McNoe v The King
[2023] NZHC 2801
•6 October 2023
IN THE HIGH COURT OF NEW ZEALAND INVERCARGILL REGISTRY
I TE KŌTI MATUA O AOTEAROA WAIHŌPAI ROHE
CRI-2023-425-22
CRI-2023-425-23 [2023] NZHC 2801
BETWEEN CODIE JAMES BENJAMIN MCNOE
Appellant
AND
THE KING
Respondent
Hearing: 5 October 2023 Appearances:
J A T Ross for the Appellant
M Brownlie for the Respondent
Judgment:
6 October 2023
JUDGMENT OF HARLAND J
[1] Codie McNoe appeals against a sentence of 18 months’ imprisonment imposed on him in the Invercargill District Court on 11 July 2023.1 In his notice of appeal, he contended he ought to have been sentenced to a term of home detention as opposed to imprisonment. The appeal now relates to the conditions the Judge imposed when he granted Mr McNoe leave to apply for home detention. Both counsel now ask the Court to grant the appeal as it relates to the conditions.
[2] When the appeal was called before me, I indicated I would allow the appeal as it relates to the conditions and quash them. The Judge’s grant of leave to apply for home detention is not affected by this outcome.
[3]I indicated to counsel I would reserve my reasons. I now provide them.
1 R v McNoe [2023] NZDC 14566.
MCNOE v R [2023] NZHC 2801 [6 October 2023]
Background
[4] Mr McNoe appeared before the District Count Judge for sentence on two sets of charges, which I will refer to as the January 2021 and July 2022 offending.
The January 2021 offending
[5] The first set of charges comprise one charge of driving while disqualified, being his third or subsequent such offence,2 and one charge of, having been required to do so, refused to permit a blood specimen to be taken,3 this also being his being his third or subsequent such offence. These charges arose out of what happened on 10 January 2021. They were laid in the Dunedin District Court on 14 January 2021.
[6] On 9 February 2021, Mr McNoe pleaded not guilty to both charges and elected trial by jury.
The July 2022 offending
[7] On 3 July 2022, when he was at Invercargill, Mr McNoe was apprehended and charged with driving with an excess breath alcohol level, being a third or subsequent offence, and driving contrary to a zero alcohol licence, also being a third or subsequent offence. In respect of these charges, Mr McNoe pleaded not guilty and elected trial by jury.
Progress of both sets of charges
[8] On 14 November 2022, the morning of his jury trial for the January 2021 offending, Mr McNoe pleaded guilty to both charges. The Court record notes that he was further remanded on EM bail for sentence on 23 March 2023, but his attendance, should he be accepted on the Right Track programme, was noted to be an approved absence.

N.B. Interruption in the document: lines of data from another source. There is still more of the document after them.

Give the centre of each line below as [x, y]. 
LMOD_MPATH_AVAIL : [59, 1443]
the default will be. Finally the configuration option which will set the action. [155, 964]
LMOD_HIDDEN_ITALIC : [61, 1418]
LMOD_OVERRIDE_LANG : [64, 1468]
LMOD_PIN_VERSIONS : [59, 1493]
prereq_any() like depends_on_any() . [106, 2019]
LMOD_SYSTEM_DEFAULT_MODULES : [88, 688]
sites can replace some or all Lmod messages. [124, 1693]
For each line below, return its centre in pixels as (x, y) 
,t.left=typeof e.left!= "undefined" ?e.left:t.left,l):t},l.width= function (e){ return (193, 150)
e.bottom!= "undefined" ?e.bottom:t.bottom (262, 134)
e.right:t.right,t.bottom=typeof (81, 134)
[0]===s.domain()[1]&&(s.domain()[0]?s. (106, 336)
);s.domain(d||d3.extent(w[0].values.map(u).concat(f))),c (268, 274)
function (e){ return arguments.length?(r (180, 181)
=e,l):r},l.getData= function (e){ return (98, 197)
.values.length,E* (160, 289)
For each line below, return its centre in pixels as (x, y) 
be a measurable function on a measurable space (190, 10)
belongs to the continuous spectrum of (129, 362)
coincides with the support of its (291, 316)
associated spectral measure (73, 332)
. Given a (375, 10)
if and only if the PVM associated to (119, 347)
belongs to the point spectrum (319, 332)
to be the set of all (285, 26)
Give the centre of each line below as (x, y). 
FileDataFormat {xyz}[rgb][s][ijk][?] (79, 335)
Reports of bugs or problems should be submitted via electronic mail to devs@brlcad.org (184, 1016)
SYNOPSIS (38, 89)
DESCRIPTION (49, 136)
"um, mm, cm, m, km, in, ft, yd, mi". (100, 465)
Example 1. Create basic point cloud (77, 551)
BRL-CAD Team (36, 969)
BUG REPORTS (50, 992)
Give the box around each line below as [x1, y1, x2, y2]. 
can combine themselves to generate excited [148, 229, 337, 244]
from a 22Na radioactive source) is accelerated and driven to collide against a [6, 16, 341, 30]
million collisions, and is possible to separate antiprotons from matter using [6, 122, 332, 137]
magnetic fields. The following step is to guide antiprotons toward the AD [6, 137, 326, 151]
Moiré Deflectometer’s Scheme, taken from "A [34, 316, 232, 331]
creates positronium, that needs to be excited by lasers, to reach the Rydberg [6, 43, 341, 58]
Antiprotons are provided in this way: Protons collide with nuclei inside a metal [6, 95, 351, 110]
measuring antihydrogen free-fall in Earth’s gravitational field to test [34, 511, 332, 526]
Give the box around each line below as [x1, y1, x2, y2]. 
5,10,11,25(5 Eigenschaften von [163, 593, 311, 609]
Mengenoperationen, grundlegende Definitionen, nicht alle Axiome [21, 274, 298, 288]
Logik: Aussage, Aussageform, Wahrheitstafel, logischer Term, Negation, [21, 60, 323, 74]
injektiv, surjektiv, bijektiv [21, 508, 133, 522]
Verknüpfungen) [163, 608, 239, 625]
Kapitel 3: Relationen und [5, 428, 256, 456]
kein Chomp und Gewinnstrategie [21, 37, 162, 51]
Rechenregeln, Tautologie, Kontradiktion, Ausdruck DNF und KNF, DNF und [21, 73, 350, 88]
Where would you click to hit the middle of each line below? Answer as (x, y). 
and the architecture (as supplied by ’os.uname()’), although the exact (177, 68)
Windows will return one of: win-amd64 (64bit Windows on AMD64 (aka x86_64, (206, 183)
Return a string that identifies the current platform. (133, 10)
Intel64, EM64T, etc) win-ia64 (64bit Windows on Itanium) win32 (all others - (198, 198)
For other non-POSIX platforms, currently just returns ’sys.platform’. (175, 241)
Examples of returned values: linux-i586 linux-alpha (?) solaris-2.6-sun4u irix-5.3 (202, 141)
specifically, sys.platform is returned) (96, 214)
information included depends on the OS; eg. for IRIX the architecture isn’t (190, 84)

[9] On 9 December 2022, the Court was advised that Mr McNoe had been accepted on the May 2023 Right Track Programme. A sentencing date was allocated for 21 June 2023.

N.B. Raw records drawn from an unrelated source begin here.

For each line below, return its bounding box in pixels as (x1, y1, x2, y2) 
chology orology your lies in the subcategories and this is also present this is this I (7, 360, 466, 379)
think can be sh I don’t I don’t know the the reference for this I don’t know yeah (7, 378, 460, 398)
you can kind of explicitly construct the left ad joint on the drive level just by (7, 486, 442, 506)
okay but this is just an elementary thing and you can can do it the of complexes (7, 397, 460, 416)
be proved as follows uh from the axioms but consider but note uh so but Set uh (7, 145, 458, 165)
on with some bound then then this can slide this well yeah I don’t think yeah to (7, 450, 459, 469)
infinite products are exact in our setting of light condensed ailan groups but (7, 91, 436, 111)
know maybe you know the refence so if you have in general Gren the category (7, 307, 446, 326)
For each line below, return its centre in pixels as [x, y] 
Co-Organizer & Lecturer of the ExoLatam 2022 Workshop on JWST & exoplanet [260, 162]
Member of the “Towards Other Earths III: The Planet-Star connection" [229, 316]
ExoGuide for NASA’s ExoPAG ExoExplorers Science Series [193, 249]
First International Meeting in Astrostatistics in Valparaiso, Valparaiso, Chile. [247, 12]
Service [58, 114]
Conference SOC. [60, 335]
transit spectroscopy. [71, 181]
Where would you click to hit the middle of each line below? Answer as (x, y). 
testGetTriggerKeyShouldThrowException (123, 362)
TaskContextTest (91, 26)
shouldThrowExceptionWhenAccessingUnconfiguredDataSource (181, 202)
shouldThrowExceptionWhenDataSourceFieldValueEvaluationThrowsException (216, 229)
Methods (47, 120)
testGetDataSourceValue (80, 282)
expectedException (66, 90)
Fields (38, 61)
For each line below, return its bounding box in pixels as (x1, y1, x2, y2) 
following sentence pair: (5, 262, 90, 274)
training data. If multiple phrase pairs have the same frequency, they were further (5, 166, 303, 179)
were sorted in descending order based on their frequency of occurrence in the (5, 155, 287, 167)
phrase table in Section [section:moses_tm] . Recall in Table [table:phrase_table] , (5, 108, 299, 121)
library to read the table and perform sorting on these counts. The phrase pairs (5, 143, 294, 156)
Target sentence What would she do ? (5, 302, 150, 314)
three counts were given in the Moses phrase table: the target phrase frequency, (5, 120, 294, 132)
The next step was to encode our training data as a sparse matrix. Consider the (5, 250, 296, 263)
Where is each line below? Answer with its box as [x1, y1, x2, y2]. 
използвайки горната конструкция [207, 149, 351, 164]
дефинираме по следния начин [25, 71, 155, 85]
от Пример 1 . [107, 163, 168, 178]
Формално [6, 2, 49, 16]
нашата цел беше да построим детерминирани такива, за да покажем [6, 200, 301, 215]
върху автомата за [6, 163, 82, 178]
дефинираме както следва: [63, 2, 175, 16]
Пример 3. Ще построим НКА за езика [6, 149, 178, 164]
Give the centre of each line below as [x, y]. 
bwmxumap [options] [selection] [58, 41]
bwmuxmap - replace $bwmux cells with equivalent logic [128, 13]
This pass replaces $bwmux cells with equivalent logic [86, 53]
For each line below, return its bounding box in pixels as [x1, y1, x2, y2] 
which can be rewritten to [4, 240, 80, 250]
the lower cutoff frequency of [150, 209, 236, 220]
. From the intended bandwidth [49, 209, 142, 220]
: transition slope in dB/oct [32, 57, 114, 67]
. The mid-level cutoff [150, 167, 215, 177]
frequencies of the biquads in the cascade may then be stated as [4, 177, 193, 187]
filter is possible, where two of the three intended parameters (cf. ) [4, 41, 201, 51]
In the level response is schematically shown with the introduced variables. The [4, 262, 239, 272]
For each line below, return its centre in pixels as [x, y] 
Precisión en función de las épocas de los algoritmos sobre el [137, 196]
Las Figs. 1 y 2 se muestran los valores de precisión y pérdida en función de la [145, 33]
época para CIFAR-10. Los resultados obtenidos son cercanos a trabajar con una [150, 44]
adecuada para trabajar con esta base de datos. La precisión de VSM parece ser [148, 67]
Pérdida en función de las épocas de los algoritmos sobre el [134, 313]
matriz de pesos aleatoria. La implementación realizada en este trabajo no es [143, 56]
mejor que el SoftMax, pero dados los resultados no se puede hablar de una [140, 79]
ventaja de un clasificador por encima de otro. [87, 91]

2 Land Transport Act 1998, s 32(1)(a).
3 Section 60(1)(a).
[10] On 16 December 2022, Mr McNoe pleaded guilty to the July 2022 offending at his trial callover.
[11] On 26 May 2023, the Court was notified that Mr McNoe had been removed from the Right Track programme. A sentencing date was allocated for 30 June 2023. For some reason, that date was also changed so that Mr McNoe appeared before the Court for sentence on 11 July 2023.
District Court sentencing
[12] Both sets of charges came before Judge Turner for sentence on 11 July 2023. The Judge outlined the circumstances of the offending at paras [5]–[9] of his judgment which I replicate below:
[5] The circumstances of your driving are set out in police summaries of facts. On 19 December 2019, you were disqualified by the Timaru District Court from driving for a period of 18 months, but on 10 January 2021 you were driving a car on State Highway 1 towards Waihola near Dunedin. A member of the public following behind you was concerned about your manner of driving; you were swerving within your lane, driving to the left side of the road and onto the grass verge before veering to the right and over the centreline where up to a quarter of your vehicle was over the centreline.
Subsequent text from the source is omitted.